Records supplied START

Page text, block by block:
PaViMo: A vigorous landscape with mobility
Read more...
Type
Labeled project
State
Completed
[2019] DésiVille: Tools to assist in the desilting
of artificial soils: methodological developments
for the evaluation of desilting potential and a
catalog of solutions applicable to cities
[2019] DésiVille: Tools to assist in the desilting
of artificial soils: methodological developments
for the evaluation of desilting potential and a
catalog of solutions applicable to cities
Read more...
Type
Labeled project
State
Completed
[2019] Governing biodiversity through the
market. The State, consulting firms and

Records supplied END

• Required action: In your reply, restate every entry exactly.

• Exercise solution:
Page text, block by block:
PaViMo: A vigorous landscape with mobility
Read more...
Type
Labeled project
State
Completed
[2019] DésiVille: Tools to assist in the desilting
of artificial soils: methodological developments
for the evaluation of desilting potential and a
catalog of solutions applicable to cities
[2019] DésiVille: Tools to assist in the desilting
of artificial soils: methodological developments
for the evaluation of desilting potential and a
catalog of solutions applicable to cities
Read more...
Type
Labeled project
State
Completed
[2019] Governing biodiversity through the
market. The State, consulting firms and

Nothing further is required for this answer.